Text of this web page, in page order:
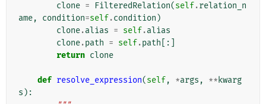
clone = FilteredRelation(self.relation_n
ame, condition=self.condition )
clone.alias = self.alias
clone.path = self.path [:]
return clone
def resolve_expression(self, *args , ** kwarg
s ):
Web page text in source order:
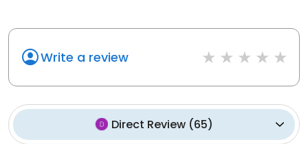
Write a review
Direct Review (65)
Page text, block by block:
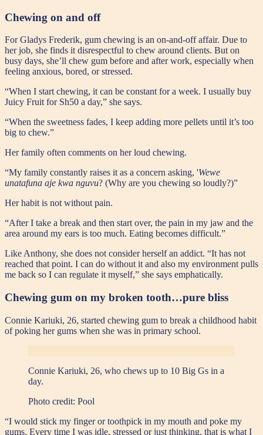
Chewing on and off
For Gladys Frederik, gum chewing is an on-and-off affair. Due to
her job, she finds it disrespectful to chew around clients. But on
busy days, she’ll chew gum before and after work, especially when
feeling anxious, bored, or stressed.
“When I start chewing, it can be constant for a week. I usually buy
Juicy Fruit for Sh50 a day,” she says.
“When the sweetness fades, I keep adding more pellets until it’s too
big to chew.”
Her family often comments on her loud chewing.
“My family constantly raises it as a concern asking, 'Wewe
unatafuna aje kwa nguvu? (Why are you chewing so loudly?)”
Her habit is not without pain.
“After I take a break and then start over, the pain in my jaw and the
area around my ears is too much. Eating becomes difficult.”
Like Anthony, she does not consider herself an addict. “It has not
reached that point. I can do without it and also my environment pulls
me back so I can regulate it myself,” she says emphatically.
Chewing gum on my broken tooth…pure bliss
Connie Kariuki, 26, started chewing gum to break a childhood habit
of poking her gums when she was in primary school.
Connie Kariuki, 26, who chews up to 10 Big Gs in a
day.
Photo credit: Pool
“I would stick my finger or toothpick in my mouth and poke my
gums. Every time I was idle, stressed or just thinking, that is what I
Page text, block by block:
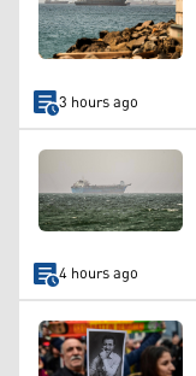
3 hours ago
4 hours ago
______
**EXERCISE OBJECTIVE:**
The copy must start at the line containing "Photo credit: Pool" and end at the last line of the records, matching each line exactly and holding no pictures.

**OUTPUT BELOW:**
Photo credit: Pool
“I would stick my finger or toothpick in my mouth and poke my
gums. Every time I was idle, stressed or just thinking, that is what I
Page text, block by block:
3 hours ago
4 hours ago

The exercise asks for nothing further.